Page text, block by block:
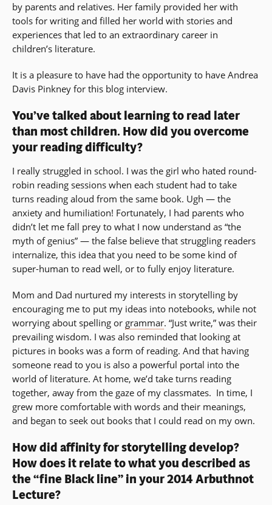
by parents and relatives. Her family provided her with
tools for writing and filled her world with stories and
experiences that led to an extraordinary career in
children’s literature.
It is a pleasure to have had the opportunity to have Andrea
Davis Pinkney for this blog interview.
You’ve talked about learning to read later
than most children. How did you overcome
your reading difficulty?
I really struggled in school. I was the girl who hated round-
robin reading sessions when each student had to take
turns reading aloud from the same book. Ugh — the
anxiety and humiliation! Fortunately, I had parents who
didn’t let me fall prey to what I now understand as “the
myth of genius” — the false believe that struggling readers
internalize, this idea that you need to be some kind of
super-human to read well, or to fully enjoy literature.
Mom and Dad nurtured my interests in storytelling by
encouraging me to put my ideas into notebooks, while not
worrying about spelling or grammar. “Just write,” was their
prevailing wisdom. I was also reminded that looking at
pictures in books was a form of reading. And that having
someone read to you is also a powerful portal into the
world of literature. At home, we’d take turns reading
together, away from the gaze of my classmates. In time, I
grew more comfortable with words and their meanings,
and began to seek out books that I could read on my own.
How did affinity for storytelling develop?
How does it relate to what you described as
the “fine Black line” in your 2014 Arbuthnot
Lecture?
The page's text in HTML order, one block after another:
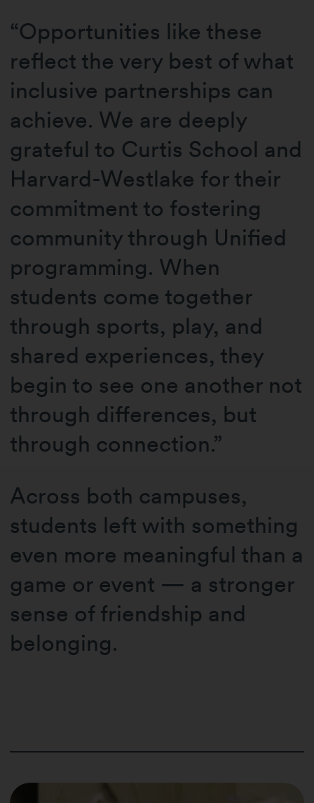
“Opportunities like these
reflect the very best of what
inclusive partnerships can
achieve. We are deeply
grateful to Curtis School and
Harvard-Westlake for their
commitment to fostering
community through Unified
programming. When
students come together
through sports, play, and
shared experiences, they
begin to see one another not
through differences, but
through connection.”
Across both campuses,
students left with something
even more meaningful than a
game or event — a stronger
sense of friendship and
belonging.
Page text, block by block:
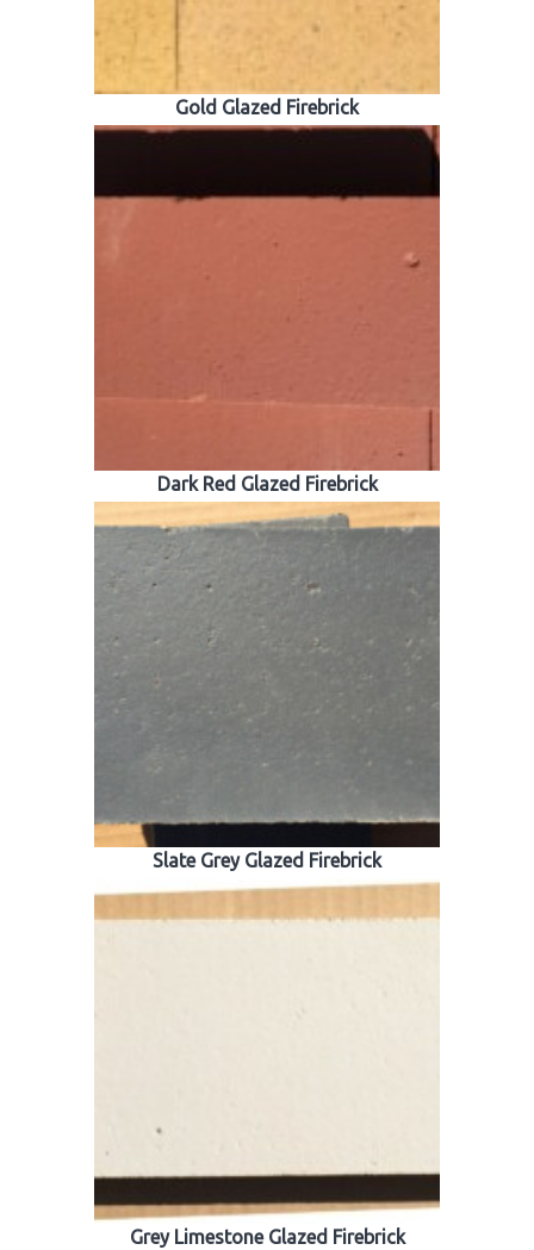
Gold Glazed Firebrick
Dark Red Glazed Firebrick
Slate Grey Glazed Firebrick
Grey Limestone Glazed Firebrick
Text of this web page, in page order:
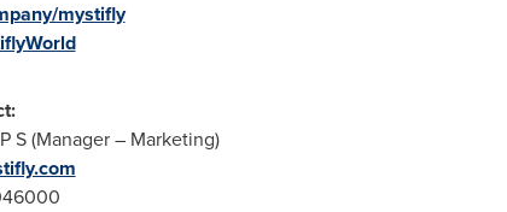
mystifly
S (Manager – Marketing)
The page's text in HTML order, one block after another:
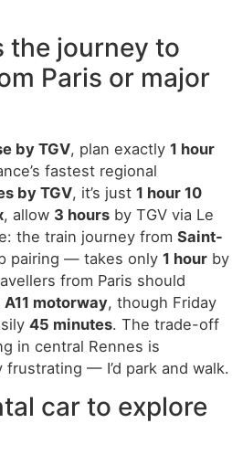
the journey to
Paris or major
by TGV, plan exactly 1 hour
fastest regional
by TGV, it’s just 1 hour 10
, allow 3 hours by TGV via Le
the train journey from Saint-
pairing — takes only 1 hour by
from Paris should
A11 motorway, though Friday
45 minutes. The trade-off
in central Rennes is
— I’d park and walk.
car to explore
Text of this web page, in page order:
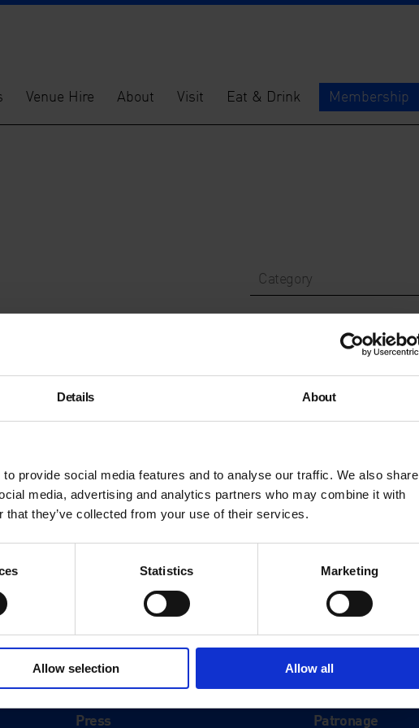
Details About
provide social media features and to analyse our traffic. We also share
media, advertising and analytics partners who may combine it with
they’ve collected from your use of their services.
Statistics Marketing
Allow selection Allow all
Venue Hire About Visit Eat & Drink Membership
Category
About
History
Our 125th Anniversary
Press
Support
Donate
Membership
Patronage
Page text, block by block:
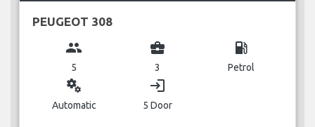
PEUGEOT 308
group
5
business_center
3
local_gas_station
Petrol
miscellaneous_services
Automatic
login
5 Door
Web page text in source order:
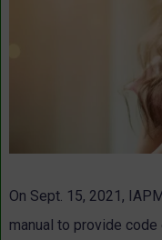
On Sept. 15, 2021,
manual to provide
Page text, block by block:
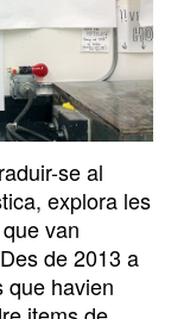
se al
explora les
van
de 2013 a
que havien
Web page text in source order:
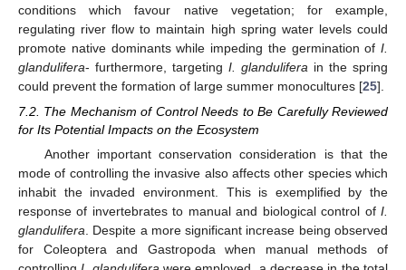
conditions which favour native vegetation; for example,
regulating river flow to maintain high spring water levels could
promote native dominants while impeding the germination of I.
glandulifera- furthermore, targeting I. glandulifera in the spring
could prevent the formation of large summer monocultures [25].
7.2. The Mechanism of Control Needs to Be Carefully Reviewed
for Its Potential Impacts on the Ecosystem
Another important conservation consideration is that the
mode of controlling the invasive also affects other species which
inhabit the invaded environment. This is exemplified by the
response of invertebrates to manual and biological control of I.
glandulifera . Despite a more significant increase being observed
for Coleoptera and Gastropoda when manual methods of
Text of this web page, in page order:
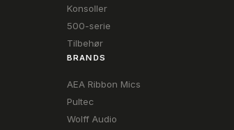
Konsoller
500-serie
Tilbehør
BRANDS
AEA Ribbon Mics
Pultec
Wolff Audio
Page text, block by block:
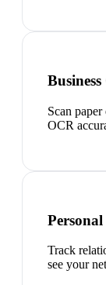
Scan
OCR
Track
see your
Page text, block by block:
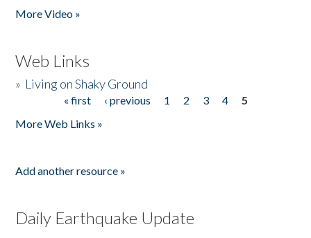
More Video »
Web Links
» Living on Shaky Ground
« first ‹ previous 1 2 3 4
5
More Web Links »
Add another resource »
Daily Earthquake Update

★ ★ ★ ★ ★

* TRY IT
Output should consist of the lines above from the one with "Slate Grey Glazed Firebrick" down to the one with "on Shaky Ground", exact and without pictures.

* RESPONSE
Slate Grey Glazed Firebrick
Grey Limestone Glazed Firebrick
Text of this web page, in page order:
mystifly
S (Manager – Marketing)
The page's text in HTML order, one block after another:
the journey to
Paris or major
by TGV, plan exactly 1 hour
fastest regional
by TGV, it’s just 1 hour 10
, allow 3 hours by TGV via Le
the train journey from Saint-
pairing — takes only 1 hour by
from Paris should
A11 motorway, though Friday
45 minutes. The trade-off
in central Rennes is
— I’d park and walk.
car to explore
Text of this web page, in page order:
Details About
provide social media features and to analyse our traffic. We also share
media, advertising and analytics partners who may combine it with
they’ve collected from your use of their services.
Statistics Marketing
Allow selection Allow all
Venue Hire About Visit Eat & Drink Membership
Category
About
History
Our 125th Anniversary
Press
Support
Donate
Membership
Patronage
Page text, block by block:
PEUGEOT 308
group
5
business_center
3
local_gas_station
Petrol
miscellaneous_services
Automatic
login
5 Door
Web page text in source order:
On Sept. 15, 2021,
manual to provide
Page text, block by block:
se al
explora les
van
de 2013 a
que havien
Web page text in source order:
conditions which favour native vegetation; for example,
regulating river flow to maintain high spring water levels could
promote native dominants while impeding the germination of I.
glandulifera- furthermore, targeting I. glandulifera in the spring
could prevent the formation of large summer monocultures [25].
7.2. The Mechanism of Control Needs to Be Carefully Reviewed
for Its Potential Impacts on the Ecosystem
Another important conservation consideration is that the
mode of controlling the invasive also affects other species which
inhabit the invaded environment. This is exemplified by the
response of invertebrates to manual and biological control of I.
glandulifera . Despite a more significant increase being observed
for Coleoptera and Gastropoda when manual methods of
Text of this web page, in page order:
Konsoller
500-serie
Tilbehør
BRANDS
AEA Ribbon Mics
Pultec
Wolff Audio
Page text, block by block:
Scan
OCR
Track
see your
Page text, block by block:
More Video »
Web Links
» Living on Shaky Ground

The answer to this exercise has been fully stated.